2. The battery module according to claim 1, wherein, When the busbar frame is disposed at the front or rear of the battery cell stack, the protruding portion of the battery cell is inserted into the guide slot.
3. The battery module according to claim 1, wherein, The adjustment section has an opening in the direction of the battery cell.
4. The battery module according to claim 1, wherein, The guide groove includes an internal portion that is further away from the battery cell than the adjustment portion. The protruding portion is inserted into the internal portion.

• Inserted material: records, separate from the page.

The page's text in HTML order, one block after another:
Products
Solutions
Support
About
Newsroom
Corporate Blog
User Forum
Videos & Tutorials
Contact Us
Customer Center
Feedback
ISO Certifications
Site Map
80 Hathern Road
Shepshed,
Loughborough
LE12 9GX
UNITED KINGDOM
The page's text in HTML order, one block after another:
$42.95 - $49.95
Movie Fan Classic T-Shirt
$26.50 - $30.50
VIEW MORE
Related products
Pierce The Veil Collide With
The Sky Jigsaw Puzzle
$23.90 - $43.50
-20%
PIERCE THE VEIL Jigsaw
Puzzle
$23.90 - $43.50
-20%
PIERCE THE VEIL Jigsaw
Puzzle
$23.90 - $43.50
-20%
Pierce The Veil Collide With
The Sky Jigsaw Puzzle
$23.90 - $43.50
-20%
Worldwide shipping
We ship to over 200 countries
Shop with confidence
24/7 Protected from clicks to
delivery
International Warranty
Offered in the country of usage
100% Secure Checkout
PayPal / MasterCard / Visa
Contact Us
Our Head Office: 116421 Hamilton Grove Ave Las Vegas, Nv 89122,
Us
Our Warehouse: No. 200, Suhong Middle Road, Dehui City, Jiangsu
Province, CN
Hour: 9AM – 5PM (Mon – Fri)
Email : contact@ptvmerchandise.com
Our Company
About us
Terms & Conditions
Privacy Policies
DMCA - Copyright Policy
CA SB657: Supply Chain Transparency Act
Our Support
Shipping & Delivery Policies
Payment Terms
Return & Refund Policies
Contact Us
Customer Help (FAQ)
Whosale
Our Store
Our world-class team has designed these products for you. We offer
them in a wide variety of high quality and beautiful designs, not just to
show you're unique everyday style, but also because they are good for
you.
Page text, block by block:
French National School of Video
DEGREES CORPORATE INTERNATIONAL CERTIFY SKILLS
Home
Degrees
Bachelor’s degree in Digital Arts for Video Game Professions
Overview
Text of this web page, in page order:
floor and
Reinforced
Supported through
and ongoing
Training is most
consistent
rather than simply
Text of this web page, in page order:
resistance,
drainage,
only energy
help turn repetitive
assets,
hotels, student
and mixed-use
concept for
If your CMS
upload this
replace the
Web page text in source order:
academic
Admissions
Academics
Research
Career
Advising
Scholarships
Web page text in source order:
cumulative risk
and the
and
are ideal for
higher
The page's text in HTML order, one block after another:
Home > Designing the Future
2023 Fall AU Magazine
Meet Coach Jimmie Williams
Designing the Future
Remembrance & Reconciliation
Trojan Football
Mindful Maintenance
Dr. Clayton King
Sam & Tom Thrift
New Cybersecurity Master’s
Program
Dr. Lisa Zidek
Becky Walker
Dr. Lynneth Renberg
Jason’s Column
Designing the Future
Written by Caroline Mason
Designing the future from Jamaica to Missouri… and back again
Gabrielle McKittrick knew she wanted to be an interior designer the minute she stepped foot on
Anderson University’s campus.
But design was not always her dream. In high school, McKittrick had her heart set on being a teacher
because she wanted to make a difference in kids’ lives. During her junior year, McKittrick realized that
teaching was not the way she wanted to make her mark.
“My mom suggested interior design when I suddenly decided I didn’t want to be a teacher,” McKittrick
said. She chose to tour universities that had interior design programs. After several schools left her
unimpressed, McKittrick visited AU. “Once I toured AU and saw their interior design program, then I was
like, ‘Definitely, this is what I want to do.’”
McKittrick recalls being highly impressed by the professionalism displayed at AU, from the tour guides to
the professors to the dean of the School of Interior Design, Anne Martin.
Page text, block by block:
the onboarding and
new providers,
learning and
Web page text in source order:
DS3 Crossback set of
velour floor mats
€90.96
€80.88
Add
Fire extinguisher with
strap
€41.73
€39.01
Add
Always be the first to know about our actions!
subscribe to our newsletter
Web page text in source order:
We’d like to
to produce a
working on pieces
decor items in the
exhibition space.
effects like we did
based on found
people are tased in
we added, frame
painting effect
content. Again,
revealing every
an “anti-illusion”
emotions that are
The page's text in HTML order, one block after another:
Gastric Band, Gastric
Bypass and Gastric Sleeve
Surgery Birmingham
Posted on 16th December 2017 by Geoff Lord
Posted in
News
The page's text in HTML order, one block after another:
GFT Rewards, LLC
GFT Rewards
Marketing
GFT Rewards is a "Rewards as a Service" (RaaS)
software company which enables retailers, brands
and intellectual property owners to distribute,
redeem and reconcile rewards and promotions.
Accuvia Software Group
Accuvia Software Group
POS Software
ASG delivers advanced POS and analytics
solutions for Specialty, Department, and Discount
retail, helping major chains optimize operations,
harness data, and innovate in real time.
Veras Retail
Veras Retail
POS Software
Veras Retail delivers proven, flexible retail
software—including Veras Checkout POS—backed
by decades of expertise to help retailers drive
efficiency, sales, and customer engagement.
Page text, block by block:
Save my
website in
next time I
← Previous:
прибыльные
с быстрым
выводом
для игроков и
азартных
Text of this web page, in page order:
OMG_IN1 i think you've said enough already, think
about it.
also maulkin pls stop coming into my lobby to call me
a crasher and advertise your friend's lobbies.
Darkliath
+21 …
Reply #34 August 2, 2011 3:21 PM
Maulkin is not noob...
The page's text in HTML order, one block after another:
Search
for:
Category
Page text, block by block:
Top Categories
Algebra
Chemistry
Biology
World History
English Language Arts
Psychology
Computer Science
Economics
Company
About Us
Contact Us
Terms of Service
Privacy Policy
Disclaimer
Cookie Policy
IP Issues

5. The battery module according to claim 1, wherein, The adjustment section includes a first side and a second side facing each other, and The first side and the second side become closer together from the position of the battery cell to the position of the busbar frame.
6. The battery module according to claim 5, wherein, The first side forms an inclined surface that deviates in the protruding direction of the electrode lead, and When the protruding portion is inserted into the guide groove, the first side is positioned corresponding to the protruding portion.
7. The battery module according to claim 6, wherein, The second side is parallel to the protruding direction of the electrode lead.
8. The battery module according to claim 1, wherein, The guide grooves are formed in multiple ways so as to correspond to each of the multiple battery cells.
9. The battery module according to claim 1, wherein, The busbar is installed to the busbar frame, and The electrode leads are connected to the busbar.
10. A battery pack comprising a battery module according to any one of claims 1 to 9.